- _Task prompt_: Once the line containing "industry Pay Trends" is found in the entries below, reproduce it and every line after it, stopping at and including the line containing "Are healthcare staffing"; reproduce nothing else, and keep each line exact.
** Opening Extracted data block **
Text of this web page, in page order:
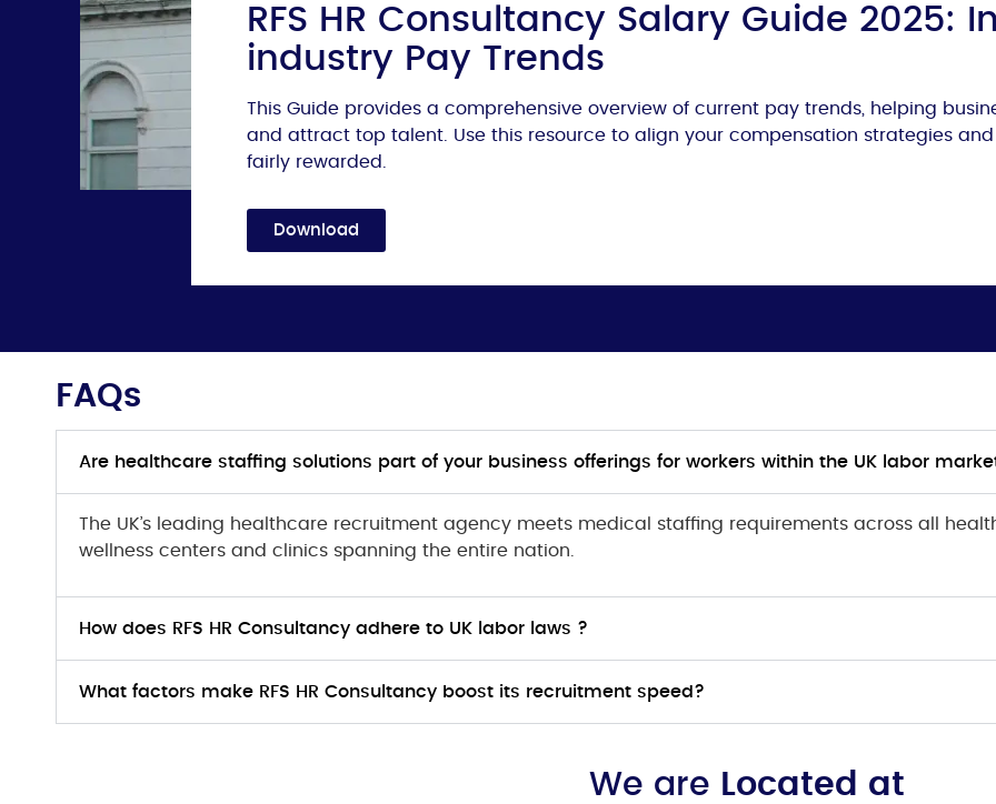
RFS HR Consultancy Salary Guide 2025:
industry Pay Trends
This Guide provides a comprehensive overview of current pay trends, helping
and attract top talent. Use this resource to align your compensation strategies
fairly rewarded.
Download
FAQs
Are healthcare staffing solutions part of your business offerings for workers within the UK labor
The UK’s leading healthcare recruitment agency meets medical staffing requirements across all
wellness centers and clinics spanning the entire nation.
How does RFS HR Consultancy adhere to UK labor laws ?
What factors make RFS HR Consultancy boost its recruitment speed?
We are Located at
** Closing Extracted data block **
- _Your solution_:
industry Pay Trends
This Guide provides a comprehensive overview of current pay trends, helping
and attract top talent. Use this resource to align your compensation strategies
fairly rewarded.
Download
FAQs
Are healthcare staffing solutions part of your business offerings for workers within the UK labor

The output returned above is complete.